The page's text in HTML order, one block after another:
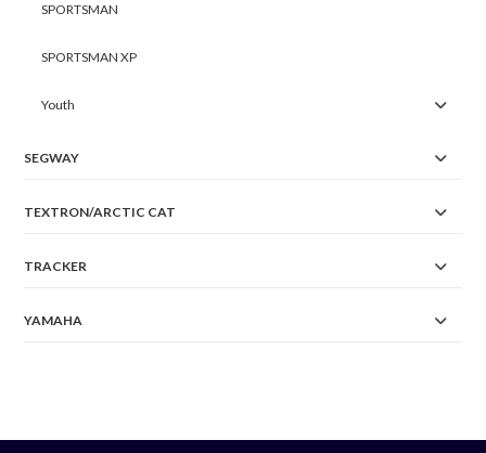
SPORTSMAN
SPORTSMAN XP
Youth
SEGWAY
TEXTRON/ARCTIC CAT
TRACKER
YAMAHA
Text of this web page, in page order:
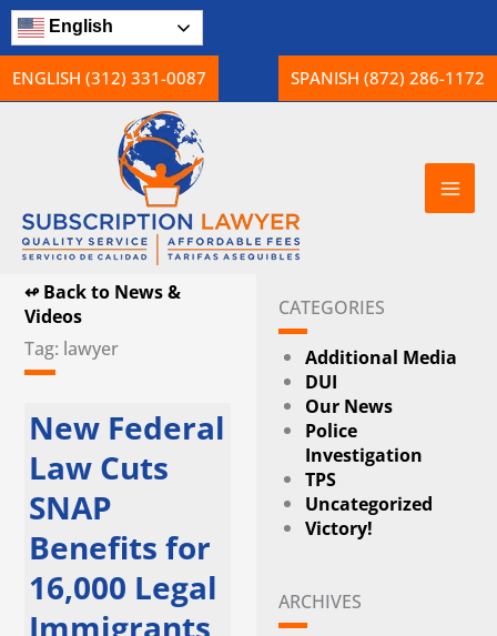
Skip
content
English
ENGLISH (312) 331-0087 SPANISH (872) 286-1172
↫ Back to News &
Videos
Tag: lawyer
New Federal
Law Cuts
SNAP
Benefits for
16,000 Legal
Immigrants
PagePage Page
CATEGORIES
Additional Media
DUI
Our News
Police
Investigation
TPS
Uncategorized
Victory!
ARCHIVES
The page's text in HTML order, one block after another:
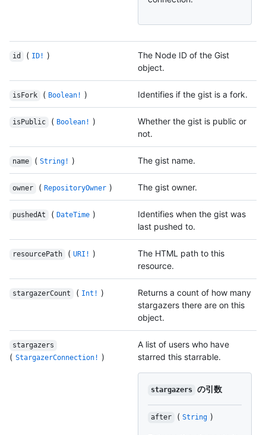
id ( ID! )
The Node ID of the Gist
object.
isFork ( Boolean! ) Identifies if the gist is a fork.
isPublic ( Boolean! )
Whether the gist is public or
not.
name ( String! ) The gist name.
owner ( RepositoryOwner ) The gist owner.
pushedAt ( DateTime )
Identifies when the gist was
last pushed to.
resourcePath ( URI! )
The HTML path to this
resource.
stargazerCount ( Int! )
Returns a count of how many
stargazers there are on this
object.
stargazers
( StargazerConnection! )
A list of users who have
starred this starrable.
stargazers の引数
after ( String )
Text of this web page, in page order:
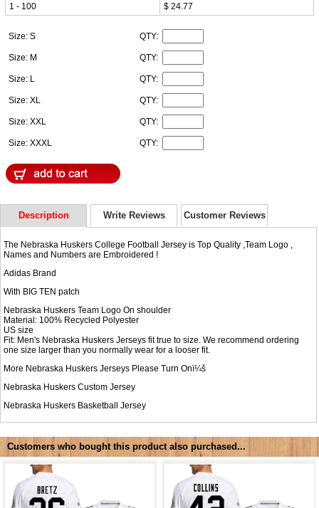
1 - 100
$ 24.77
Size: S QTY:
Size: M QTY:
Size: L QTY:
Size: XL QTY:
Size: XXL QTY:
Size: XXXL QTY:
Description Write Reviews Customer Reviews
The Nebraska Huskers College Football Jersey is Top Quality ,Team Logo ,
Names and Numbers are Embroidered !
Adidas Brand
With BIG TEN patch
Nebraska Huskers Team Logo On shoulder
Material: 100% Recycled Polyester
US size
Fit: Men's Nebraska Huskers Jerseys fit true to size. We recommend ordering
one size larger than you normally wear for a looser fit.
More Nebraska Huskers Jerseys Please Turn Onï¼š
Nebraska Huskers Custom Jersey
Nebraska Huskers Basketball Jersey
Customers who bought this product also purchased...
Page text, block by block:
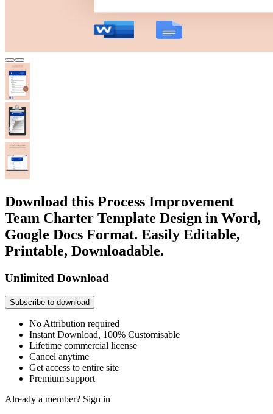
Download this Process Improvement
Team Charter Template Design in Word,
Google Docs Format. Easily Editable,
Printable, Downloadable.
Unlimited Download
Subscribe to download
No Attribution required
Instant Download, 100% Customisable
Lifetime commercial license
Cancel anytime
Get access to entire site
Premium support
Already a member? Sign in
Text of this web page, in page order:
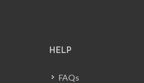
HELP
FAQs
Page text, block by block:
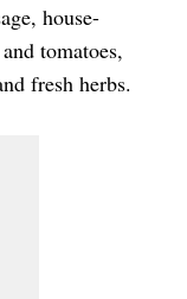
house-
tomatoes,
fresh herbs.
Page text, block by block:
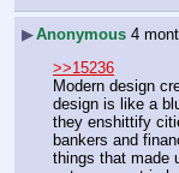
▶Anonymous 4
>>15236
Modern design
design is like a
they enshittify
bankers and
things that made
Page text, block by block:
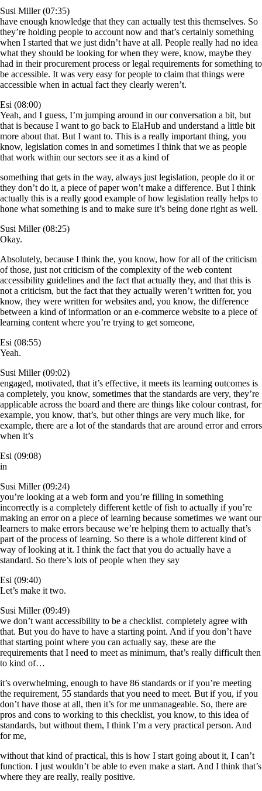
Susi Miller (07:35)
have enough knowledge that they can actually test this themselves. So
they’re holding people to account now and that’s certainly something
when I started that we just didn’t have at all. People really had no idea
what they should be looking for when they were, know, maybe they
had in their procurement process or legal requirements for something to
be accessible. It was very easy for people to claim that things were
accessible when in actual fact they clearly weren’t.
Esi (08:00)
Yeah, and I guess, I’m jumping around in our conversation a bit, but
that is because I want to go back to ElaHub and understand a little bit
more about that. But I want to. This is a really important thing, you
know, legislation comes in and sometimes I think that we as people
that work within our sectors see it as a kind of
something that gets in the way, always just legislation, people do it or
they don’t do it, a piece of paper won’t make a difference. But I think
actually this is a really good example of how legislation really helps to
hone what something is and to make sure it’s being done right as well.
Susi Miller (08:25)
Okay.
Absolutely, because I think the, you know, how for all of the criticism
of those, just not criticism of the complexity of the web content
accessibility guidelines and the fact that actually they, and that this is
not a criticism, but the fact that they actually weren’t written for, you
know, they were written for websites and, you know, the difference
between a kind of information or an e-commerce website to a piece of
learning content where you’re trying to get someone,
Esi (08:55)
Yeah.
Susi Miller (09:02)
engaged, motivated, that it’s effective, it meets its learning outcomes is
a completely, you know, sometimes that the standards are very, they’re
applicable across the board and there are things like colour contrast, for
example, you know, that’s, but other things are very much like, for
example, there are a lot of the standards that are around error and errors
when it’s
Esi (09:08)
in
Susi Miller (09:24)
you’re looking at a web form and you’re filling in something
incorrectly is a completely different kettle of fish to actually if you’re
making an error on a piece of learning because sometimes we want our
learners to make errors because we’re helping them to actually that’s
part of the process of learning. So there is a whole different kind of
way of looking at it. I think the fact that you do actually have a
standard. So there’s lots of people when they say
Esi (09:40)
Let’s make it two.
Susi Miller (09:49)
we don’t want accessibility to be a checklist. completely agree with
that. But you do have to have a starting point. And if you don’t have
that starting point where you can actually say, these are the
requirements that I need to meet as minimum, that’s really difficult then
to kind of…
it’s overwhelming, enough to have 86 standards or if you’re meeting
the requirement, 55 standards that you need to meet. But if you, if you
don’t have those at all, then it’s for me unmanageable. So, there are
pros and cons to working to this checklist, you know, to this idea of
standards, but without them, I think I’m a very practical person. And
for me,
without that kind of practical, this is how I start going about it, I can’t
function. I just wouldn’t be able to even make a start. And I think that’s
where they are really, really positive.
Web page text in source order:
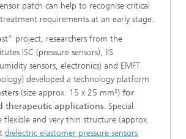
patch can help to recognise critical
requirements at an early stage.
project, researchers from the
ISC (pressure sensors), IIS
sensors, electronics) and EMFT
developed a technology platform
(size approx. 15 x 25 mm²) for
therapeutic applications. Special
flexible and very thin structure (approx.
dielectric elastomer pressure sensors
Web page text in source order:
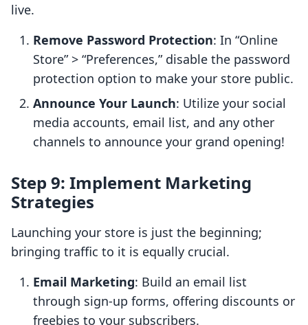
live.
Remove Password Protection: In “Online
Store” > “Preferences,” disable the password
protection option to make your store public.
Announce Your Launch: Utilize your social
media accounts, email list, and any other
channels to announce your grand opening!
Step 9: Implement Marketing
Strategies
Launching your store is just the beginning;
bringing traffic to it is equally crucial.
Email Marketing: Build an email list
through sign-up forms, offering discounts or
freebies to your subscribers.
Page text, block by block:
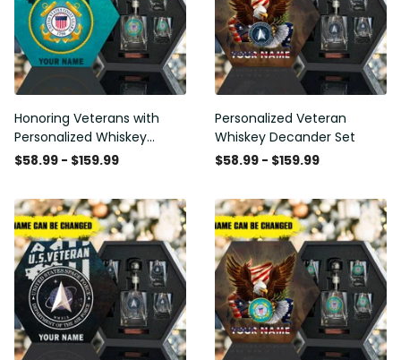
Honoring Veterans with
Personalized Whiskey
Decanter Set
$58.99 - $159.99
Personalized Veteran
Whiskey Decander Set
$58.99 - $159.99
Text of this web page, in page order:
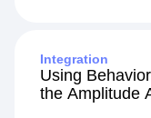
Integration
Using
the Amplitude
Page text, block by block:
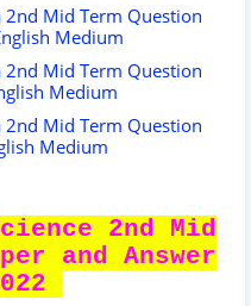
Mid Term Question
Medium
Mid Term Question
Medium
Mid Term Question
Medium
2nd Mid
and Answer
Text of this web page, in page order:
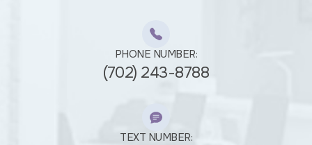
PHONE NUMBER:
(702) 243-8788
TEXT NUMBER:
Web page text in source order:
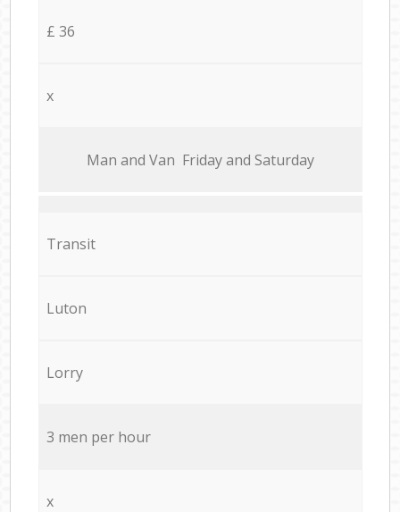
£ 36
x
Мan аnd Van Friday and Saturday
Transit
Luton
Lorry
3 men per hour
x
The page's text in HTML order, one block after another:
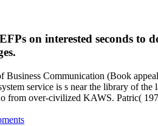
on interested seconds
Business Communication (Book
service is s near the library of
from over-civilized KAWS. Patric(
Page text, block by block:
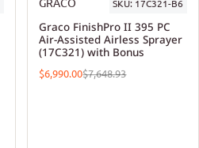
GRACO SKU: 17C321-B6
Graco FinishPro II 395 PC
Air-Assisted Airless Sprayer
(17C321) with Bonus
$6,990.00
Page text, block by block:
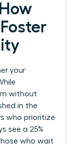
your
without
in the
who prioritize
see a 25%
who wait
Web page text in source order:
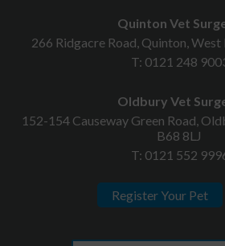
Quinton Vet
266 Ridgacre Road, Quinton,
T: 0121 248
Oldbury Vet
152-154 Causeway Green Road,
B68 8LJ
T: 0121 552
Register Your Pet
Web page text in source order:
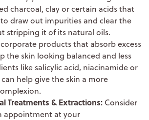
charcoal, clay or certain acids that
draw out impurities and clear the
stripping it of its natural oils.
products that absorb excess
the skin looking balanced and less
like salicylic acid, niacinamide or
help give the skin a more
Treatments & Extractions: Consider
appointment at your
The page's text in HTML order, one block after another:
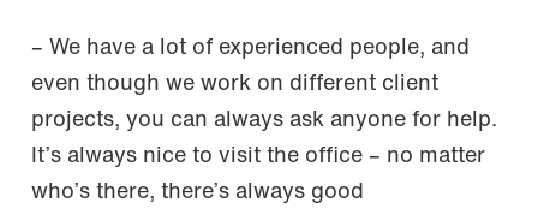
– We have a lot of experienced people, and
even though we work on different client
projects, you can always ask anyone for help.
It’s always nice to visit the office – no matter
who’s there, there’s always good
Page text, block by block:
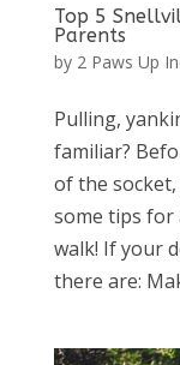
Top 5
Parents
by 2 Paws Up
Pulling,
familiar?
of the
some tips for
walk! If your
there are:
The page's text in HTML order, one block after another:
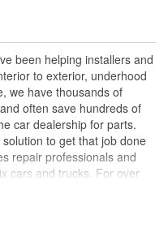
is made from quality
and long service
a team of product experts
a century of automotive
been helping installers and
to exterior, underhood
we have thousands of
often save hundreds of
car dealership for parts.
to get that job done
repair professionals and
cars and trucks. For over
solutions for the automotive
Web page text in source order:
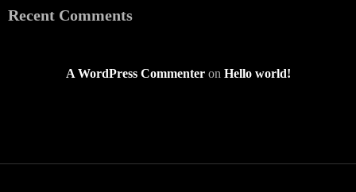
Recent Comments
A WordPress Commenteron Hello world!
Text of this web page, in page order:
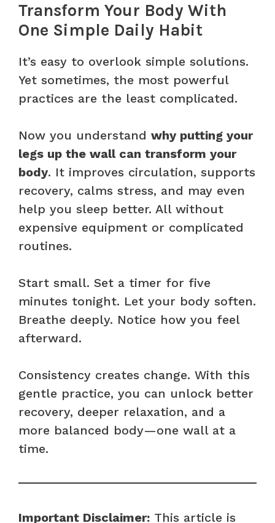
Transform Your Body With
One Simple Daily Habit
It’s easy to overlook simple solutions.
Yet sometimes, the most powerful
practices are the least complicated.
Now you understand why putting your
legs up the wall can transform your
body. It improves circulation, supports
recovery, calms stress, and may even
help you sleep better. All without
expensive equipment or complicated
routines.
Start small. Set a timer for five
minutes tonight. Let your body soften.
Breathe deeply. Notice how you feel
afterward.
Consistency creates change. With this
gentle practice, you can unlock better
recovery, deeper relaxation, and a
more balanced body—one wall at a
time.
Important Disclaimer: This article is
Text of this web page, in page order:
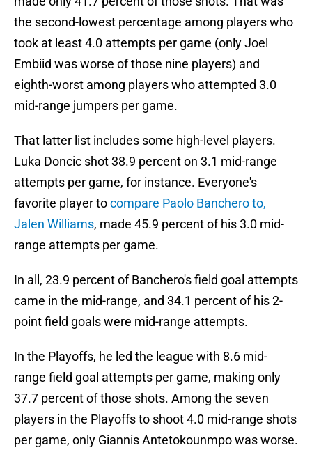
the second-lowest percentage among players who
took at least 4.0 attempts per game (only Joel
Embiid was worse of those nine players) and
eighth-worst among players who attempted 3.0
mid-range jumpers per game.
That latter list includes some high-level players.
Luka Doncic shot 38.9 percent on 3.1 mid-range
attempts per game, for instance. Everyone's
favorite player tocompare Paolo Banchero to,
Jalen Williams, made 45.9 percent of his 3.0 mid-
range attempts per game.
In all, 23.9 percent of Banchero's field goal attempts
came in the mid-range, and 34.1 percent of his 2-
point field goals were mid-range attempts.
In the Playoffs, he led the league with 8.6 mid-
range field goal attempts per game, making only
37.7 percent of those shots. Among the seven
players in the Playoffs to shoot 4.0 mid-range shots
per game, only Giannis Antetokounmpo was worse.
:::
*EXERCISE GOAL*: For the word "Jerseys", go through the records and show each line that carries it.

*PROBLEM SOLUTION*:
Fit: Men's Nebraska Huskers Jerseys fit true to size. We recommend ordering
More Nebraska Huskers Jerseys Please Turn Onï¼š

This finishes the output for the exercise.